My English teacher, during my senior year in high school, once made a remark that the sign of a great person is that he or she can reflect on his or her own personal problems but then, from that standpoint, can generalize, universalize them to the human condition as a whole. She was talking about great poets, but it’s also the nature of any wise mind not to wallow in its own personal issues, but to generalize from them, to see how this is the way it is for human beings everywhere.

This was what the Buddha did on the night of his Awakening. He remembered his past lives over many eons — if you think you’re carrying around a lot of narratives, imagine what he saw — but then he broadened his gaze to encompass the cosmos as a whole.
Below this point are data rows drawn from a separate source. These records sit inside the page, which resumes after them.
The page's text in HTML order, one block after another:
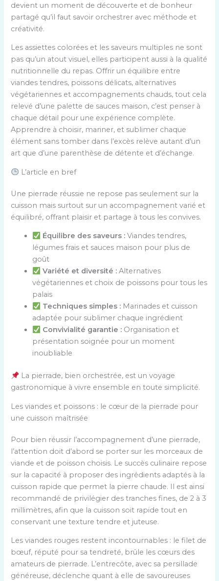
devient un moment de découverte et de bonheur
partagé qu’il faut savoir orchestrer avec méthode et
créativité.
Les assiettes colorées et les saveurs multiples ne sont
pas qu’un atout visuel, elles participent aussi à la qualité
nutritionnelle du repas. Offrir un équilibre entre
viandes tendres, poissons délicats, alternatives
végétariennes et accompagnements chauds, tout cela
relevé d’une palette de sauces maison, c’est penser à
chaque détail pour une expérience complète.
Apprendre à choisir, mariner, et sublimer chaque
élément sans tomber dans l’excès relève autant d’un
art que d’une parenthèse de détente et d’échange.
L’article en bref
Une pierrade réussie ne repose pas seulement sur la
cuisson mais surtout sur un accompagnement varié et
équilibré, offrant plaisir et partage à tous les convives.
Équilibre des saveurs :Viandes tendres,
légumes frais et sauces maison pour plus de
goût
Variété et diversité :Alternatives
végétariennes et choix de poissons pour tous les
palais
Techniques simples :Marinades et cuisson
adaptée pour sublimer chaque ingrédient
Convivialité garantie :Organisation et
présentation soignée pour un moment
inoubliable
La pierrade, bien orchestrée, est un voyage
gastronomique à vivre ensemble en toute simplicité.
Les viandes et poissons : le cœur de la pierrade pour
une cuisson maîtrisée
Pour bien réussir l’accompagnement d’une pierrade,
l’attention doit d’abord se porter sur les morceaux de
viande et de poisson choisis. Le succès culinaire repose
sur la capacité à proposer des ingrédients adaptés à la
cuisson rapide que permet la pierre chaude. Il est ainsi
recommandé de privilégier des tranches fines, de 2 à 3
millimètres, afin que la cuisson soit rapide tout en
conservant une texture tendre et juteuse.
Les viandes rouges restent incontournables : le filet de
bœuf, réputé pour sa tendreté, brûle les cœurs des
amateurs de pierrade. L’entrecôte, avec sa persillade
généreuse, déclenche quant à elle de savoureuses

He wasn’t the only one suffering rebirth after rebirth. Everybody has been doing this. But only after seeing this as a universal story was he able to see the underlying pattern: People are reborn in line with the quality of their intentional actions based on right or wrong views. That universal insight was what enabled him to turn and look at the present moment, and to look at the right place in the present moment: his own views, his own intentions. Only after looking at the universal picture was he able to depersonalize the issue of suffering and its causes. When he had depersonalized it, he could look at it simply as a process. When he viewed it as a process, he was able to find the way out.

You’re not the first person to suffer and you’re not going to be the last. If you don’t set your sights in the direction of renunciate grief and joy and equanimity, you’ll never find a way out. But if you learn to broaden your gaze to encompass the whole human condition, that’s the beginning of the road to freedom.

So broaden your gaze. Don’t just look inside. Look around yourself as well, for there are lessons to be learned there, too.